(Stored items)
________________________________________

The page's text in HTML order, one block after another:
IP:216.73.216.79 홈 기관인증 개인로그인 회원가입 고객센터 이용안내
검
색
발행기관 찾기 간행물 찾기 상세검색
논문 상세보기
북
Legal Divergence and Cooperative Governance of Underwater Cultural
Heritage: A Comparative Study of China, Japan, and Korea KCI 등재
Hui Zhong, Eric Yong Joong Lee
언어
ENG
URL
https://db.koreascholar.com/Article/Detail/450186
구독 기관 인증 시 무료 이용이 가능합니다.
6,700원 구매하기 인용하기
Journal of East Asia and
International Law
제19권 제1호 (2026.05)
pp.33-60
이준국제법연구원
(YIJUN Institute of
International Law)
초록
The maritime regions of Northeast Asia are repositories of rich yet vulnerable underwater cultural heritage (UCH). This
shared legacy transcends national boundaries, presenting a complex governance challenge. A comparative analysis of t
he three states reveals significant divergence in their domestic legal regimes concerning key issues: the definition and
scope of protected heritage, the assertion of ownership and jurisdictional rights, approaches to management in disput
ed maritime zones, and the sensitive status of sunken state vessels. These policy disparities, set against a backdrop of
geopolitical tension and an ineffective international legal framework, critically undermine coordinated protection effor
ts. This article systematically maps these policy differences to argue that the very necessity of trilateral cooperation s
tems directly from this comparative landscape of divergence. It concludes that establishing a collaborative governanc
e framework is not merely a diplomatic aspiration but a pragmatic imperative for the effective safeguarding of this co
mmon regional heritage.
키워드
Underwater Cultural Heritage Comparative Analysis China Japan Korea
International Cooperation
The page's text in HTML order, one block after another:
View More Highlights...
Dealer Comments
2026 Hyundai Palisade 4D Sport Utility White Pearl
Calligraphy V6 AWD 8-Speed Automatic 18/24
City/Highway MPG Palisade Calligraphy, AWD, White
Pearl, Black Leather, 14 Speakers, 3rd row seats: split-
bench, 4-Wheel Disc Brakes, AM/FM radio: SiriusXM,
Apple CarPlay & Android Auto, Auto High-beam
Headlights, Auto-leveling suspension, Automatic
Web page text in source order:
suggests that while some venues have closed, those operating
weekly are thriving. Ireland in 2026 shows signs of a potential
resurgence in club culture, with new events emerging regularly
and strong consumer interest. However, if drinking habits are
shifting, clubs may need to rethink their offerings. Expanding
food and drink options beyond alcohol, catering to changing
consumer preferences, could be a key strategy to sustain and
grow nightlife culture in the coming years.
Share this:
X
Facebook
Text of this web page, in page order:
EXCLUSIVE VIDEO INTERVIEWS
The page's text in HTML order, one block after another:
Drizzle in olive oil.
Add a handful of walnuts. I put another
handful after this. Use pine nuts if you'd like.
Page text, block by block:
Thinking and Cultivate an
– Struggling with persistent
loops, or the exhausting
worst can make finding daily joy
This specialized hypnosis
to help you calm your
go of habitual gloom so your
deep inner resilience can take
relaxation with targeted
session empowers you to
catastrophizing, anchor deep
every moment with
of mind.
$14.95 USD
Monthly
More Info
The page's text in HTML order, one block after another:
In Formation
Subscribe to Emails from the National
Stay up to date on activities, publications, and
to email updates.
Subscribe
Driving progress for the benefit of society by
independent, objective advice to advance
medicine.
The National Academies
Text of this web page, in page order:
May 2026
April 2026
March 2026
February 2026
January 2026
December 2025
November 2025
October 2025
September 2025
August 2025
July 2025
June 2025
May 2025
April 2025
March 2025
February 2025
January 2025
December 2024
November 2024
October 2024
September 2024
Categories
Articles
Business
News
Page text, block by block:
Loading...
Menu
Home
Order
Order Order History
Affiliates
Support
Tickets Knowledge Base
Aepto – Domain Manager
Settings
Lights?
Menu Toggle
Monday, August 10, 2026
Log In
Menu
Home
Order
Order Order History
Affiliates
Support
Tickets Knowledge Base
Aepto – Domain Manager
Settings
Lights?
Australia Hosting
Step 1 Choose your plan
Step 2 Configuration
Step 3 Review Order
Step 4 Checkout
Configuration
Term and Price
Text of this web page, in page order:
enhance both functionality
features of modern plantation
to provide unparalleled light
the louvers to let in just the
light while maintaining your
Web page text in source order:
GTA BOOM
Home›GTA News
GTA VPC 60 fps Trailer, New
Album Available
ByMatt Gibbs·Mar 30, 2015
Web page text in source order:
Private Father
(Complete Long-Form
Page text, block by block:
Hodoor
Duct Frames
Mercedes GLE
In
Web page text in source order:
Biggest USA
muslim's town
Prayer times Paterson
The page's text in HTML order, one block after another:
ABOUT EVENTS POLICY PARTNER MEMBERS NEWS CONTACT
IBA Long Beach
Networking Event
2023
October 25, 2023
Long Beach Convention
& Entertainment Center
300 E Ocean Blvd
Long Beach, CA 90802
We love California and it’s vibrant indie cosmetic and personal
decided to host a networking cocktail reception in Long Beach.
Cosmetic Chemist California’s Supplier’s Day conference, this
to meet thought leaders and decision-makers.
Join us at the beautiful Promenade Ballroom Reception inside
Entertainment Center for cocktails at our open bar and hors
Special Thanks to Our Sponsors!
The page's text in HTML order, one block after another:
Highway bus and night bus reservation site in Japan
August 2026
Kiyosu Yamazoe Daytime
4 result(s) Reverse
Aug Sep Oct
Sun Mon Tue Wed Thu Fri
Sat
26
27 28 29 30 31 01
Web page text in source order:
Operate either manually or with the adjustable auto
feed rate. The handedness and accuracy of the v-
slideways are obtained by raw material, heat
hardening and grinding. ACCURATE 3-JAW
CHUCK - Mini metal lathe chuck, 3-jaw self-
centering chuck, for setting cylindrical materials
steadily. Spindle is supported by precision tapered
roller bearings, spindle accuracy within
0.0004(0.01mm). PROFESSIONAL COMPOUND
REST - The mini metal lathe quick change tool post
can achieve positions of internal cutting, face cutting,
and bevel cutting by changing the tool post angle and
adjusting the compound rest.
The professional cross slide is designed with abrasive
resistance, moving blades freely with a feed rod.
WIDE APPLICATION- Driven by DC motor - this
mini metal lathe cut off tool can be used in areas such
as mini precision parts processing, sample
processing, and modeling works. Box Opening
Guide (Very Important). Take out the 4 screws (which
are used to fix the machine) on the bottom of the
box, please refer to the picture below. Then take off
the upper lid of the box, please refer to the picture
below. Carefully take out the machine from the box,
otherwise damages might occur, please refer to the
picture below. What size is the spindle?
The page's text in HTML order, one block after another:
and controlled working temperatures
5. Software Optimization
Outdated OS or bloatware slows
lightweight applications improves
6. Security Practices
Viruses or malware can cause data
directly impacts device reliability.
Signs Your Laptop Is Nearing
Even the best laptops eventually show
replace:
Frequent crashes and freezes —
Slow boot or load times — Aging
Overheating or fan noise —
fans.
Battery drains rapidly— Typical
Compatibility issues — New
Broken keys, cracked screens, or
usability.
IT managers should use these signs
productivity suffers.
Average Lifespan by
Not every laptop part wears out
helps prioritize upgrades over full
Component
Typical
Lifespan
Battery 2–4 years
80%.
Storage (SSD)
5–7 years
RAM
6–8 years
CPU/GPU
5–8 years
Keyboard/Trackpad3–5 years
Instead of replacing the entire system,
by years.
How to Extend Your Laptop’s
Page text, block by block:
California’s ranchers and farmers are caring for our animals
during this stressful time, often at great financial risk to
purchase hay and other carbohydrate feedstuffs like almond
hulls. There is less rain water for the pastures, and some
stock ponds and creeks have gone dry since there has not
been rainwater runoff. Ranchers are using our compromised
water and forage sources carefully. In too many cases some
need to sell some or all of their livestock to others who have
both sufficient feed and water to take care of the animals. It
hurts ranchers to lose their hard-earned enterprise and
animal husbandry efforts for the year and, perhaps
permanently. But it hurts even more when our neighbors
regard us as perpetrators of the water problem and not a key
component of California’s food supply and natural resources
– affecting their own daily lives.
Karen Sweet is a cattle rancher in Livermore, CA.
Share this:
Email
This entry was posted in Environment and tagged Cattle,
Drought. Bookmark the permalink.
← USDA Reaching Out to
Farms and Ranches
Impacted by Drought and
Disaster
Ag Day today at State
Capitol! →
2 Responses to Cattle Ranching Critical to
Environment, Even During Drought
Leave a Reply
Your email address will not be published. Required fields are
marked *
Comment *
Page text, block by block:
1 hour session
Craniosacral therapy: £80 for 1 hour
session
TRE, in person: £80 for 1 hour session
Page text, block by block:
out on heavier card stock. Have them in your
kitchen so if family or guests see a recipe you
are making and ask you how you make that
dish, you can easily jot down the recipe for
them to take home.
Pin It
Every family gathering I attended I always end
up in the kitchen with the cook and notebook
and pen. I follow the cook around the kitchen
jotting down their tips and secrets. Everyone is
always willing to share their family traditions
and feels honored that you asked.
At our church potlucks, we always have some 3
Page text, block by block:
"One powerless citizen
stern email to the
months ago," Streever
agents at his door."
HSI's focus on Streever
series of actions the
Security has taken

________________________________________

All the lines that hold the word "chuck" must appear in the answer, copied from the records.

> Task answer
CHUCK - Mini metal lathe chuck, 3-jaw self-
centering chuck, for setting cylindrical materials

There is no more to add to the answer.